В девять часов утра в понедельник инспектор Райан сидел перед этим великим человеком в его кабинете в Вестминстерском дворце. Палмерстон мог похвастать длинными и густыми, окрашенными в каштановый цвет бакенбардами, которые начинались от волевого подбородка и обрамляли властное лицо. Лорду было семьдесят лет, но с годами он не утратил ни энергии, ни амбиций. На стенах кабинета висели большая карта Великобритании и карта мира, на которой принадлежащие империи территории были отмечены красным и возле каждой был воткнут британский флаг.
О богатстве лорда свидетельствовала его одежда — ткань и покрой платья были настолько совершенными, что Райан ощущал себя едва ли не оборванцем, хотя и надел единственную свою хорошую одежду: приличествующие ситуации серые брюки, такого же цвета жилет и опускающийся до колен черный пиджак. В соответствии с тогдашней модой к низу брюк были пришиты штрипки, которые надевались на ботинки и препятствовали появлению на штанах складок. Все это было жутко неудобно, ноги казались деревянными, особенно когда он сидел, и Райан мечтал поскорее снова надеть свободную повседневную одежду.
Рядом с Райаном расположился комиссар полиции сэр Ричард Мэйн. В углу примостился ведущий протокол беседы секретарь министра. Возле закрытой двери кабинета застыл телохранитель Палмерстона — отставной полковник Роберт Бруклин. Когда-то давно на лорда было совершено покушение, и он решил в дальнейшем оградить себя от подобных происшествий. Бруклин, за плечами которого было двадцать лет военных действий в Индии и Китае, являлся более чем подходящим охранником для великого человека.

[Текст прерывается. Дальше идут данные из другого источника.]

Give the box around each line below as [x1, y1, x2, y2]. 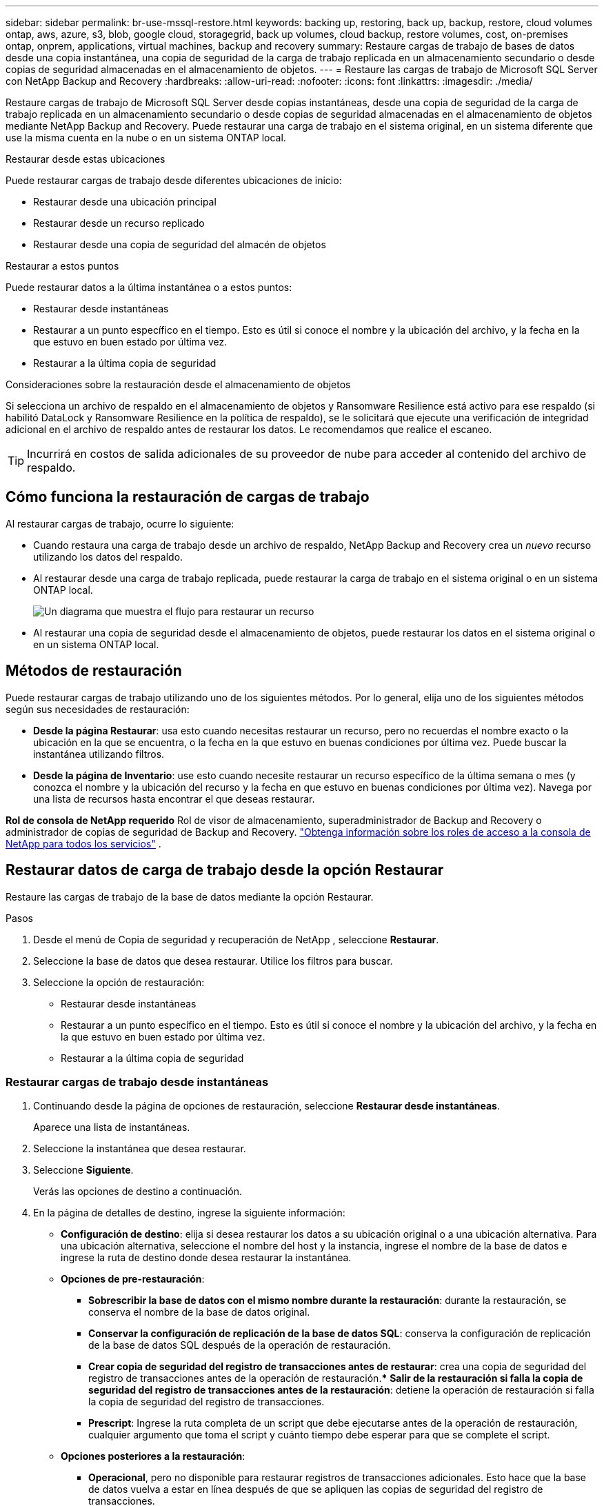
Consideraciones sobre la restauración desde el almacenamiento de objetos [6, 379, 351, 390]
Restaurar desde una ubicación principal [33, 196, 217, 208]
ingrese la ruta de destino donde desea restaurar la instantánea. [61, 1252, 352, 1264]
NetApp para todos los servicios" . [6, 837, 161, 850]
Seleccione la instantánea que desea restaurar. [33, 1143, 246, 1155]
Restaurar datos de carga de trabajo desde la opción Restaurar [6, 861, 444, 879]
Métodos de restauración [6, 662, 182, 680]
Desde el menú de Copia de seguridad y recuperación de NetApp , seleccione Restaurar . [33, 933, 439, 945]
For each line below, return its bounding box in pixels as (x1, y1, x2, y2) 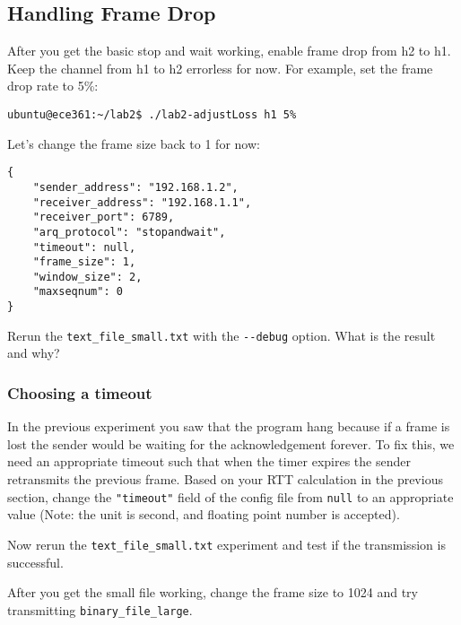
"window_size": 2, (32, 270, 143, 283)
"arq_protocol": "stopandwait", (32, 225, 226, 239)
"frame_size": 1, (32, 256, 136, 269)
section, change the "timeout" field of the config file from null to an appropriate (7, 487, 454, 506)
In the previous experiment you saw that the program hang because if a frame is (7, 417, 450, 436)
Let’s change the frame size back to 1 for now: (7, 134, 260, 152)
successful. (7, 552, 64, 571)
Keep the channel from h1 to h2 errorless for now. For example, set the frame (7, 58, 433, 77)
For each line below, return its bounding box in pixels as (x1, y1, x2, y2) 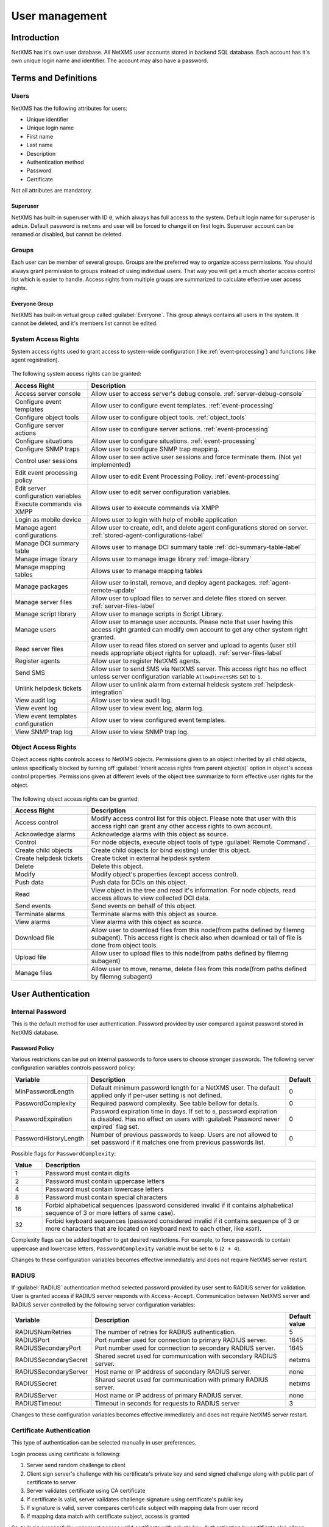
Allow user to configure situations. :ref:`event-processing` (91, 437, 257, 445)
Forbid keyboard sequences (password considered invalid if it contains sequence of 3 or (45, 1217, 300, 1225)
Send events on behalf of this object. (91, 902, 197, 910)
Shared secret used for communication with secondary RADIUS (94, 1352, 277, 1360)
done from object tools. (91, 941, 158, 950)
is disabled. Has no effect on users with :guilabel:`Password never (90, 1115, 280, 1123)
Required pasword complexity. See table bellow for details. (90, 1099, 260, 1107)
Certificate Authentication (11, 1426, 91, 1435)
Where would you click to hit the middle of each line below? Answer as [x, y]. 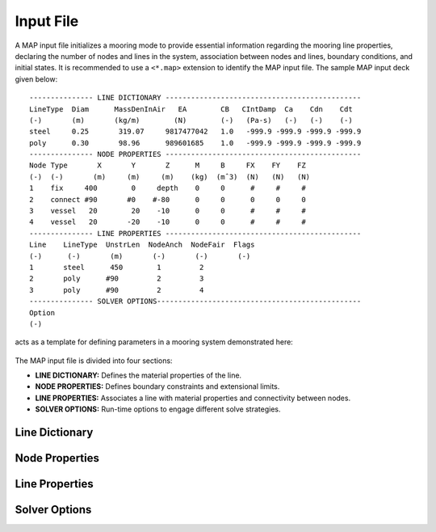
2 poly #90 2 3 [117, 279]
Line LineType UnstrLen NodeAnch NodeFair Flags [142, 245]
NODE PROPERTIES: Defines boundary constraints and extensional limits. [157, 386]
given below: [36, 79]
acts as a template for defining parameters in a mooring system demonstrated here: [154, 342]
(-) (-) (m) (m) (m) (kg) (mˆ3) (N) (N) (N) [170, 177]
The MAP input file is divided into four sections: [94, 361]
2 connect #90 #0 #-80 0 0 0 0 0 [168, 199]

— Когда произошли убийства на Рэтклифф-хайвей, я был членом кабинета, — начал Палмерстон. — Я хорошо помню, как всю страну охватил ужас и как министерство внутренних дел оказалось бессильно контролировать ситуацию. Сейчас, когда я стою во главе этого ведомства, я не допущу повторения паники. — Он ткнул перстом в солидную стопку газет на столе — пять дюжин изданий, выходивших в Лондоне. — Истеричный тон всех этих репортажей приведет к новым инцидентам вроде беспорядков, что случились в субботу ночью. Инспектор Райан, я так понимаю, что вы дважды оказались в них замешаны.
— Да, ваша светлость. В первый раз толпа посчитала, что я — убийца, и набросилась на меня.
— Да уж, — хмыкнул Палмерстон, глядя на рыжие волосы инспектора.
— Потом гнев толпы обернулся против другого человека. Нам с трудом удалось спасти его от серьезных увечий, а возможно, и от смерти.
— Не помню, чтобы вы о нем говорили, и из этого заключаю, что люди ошиблись.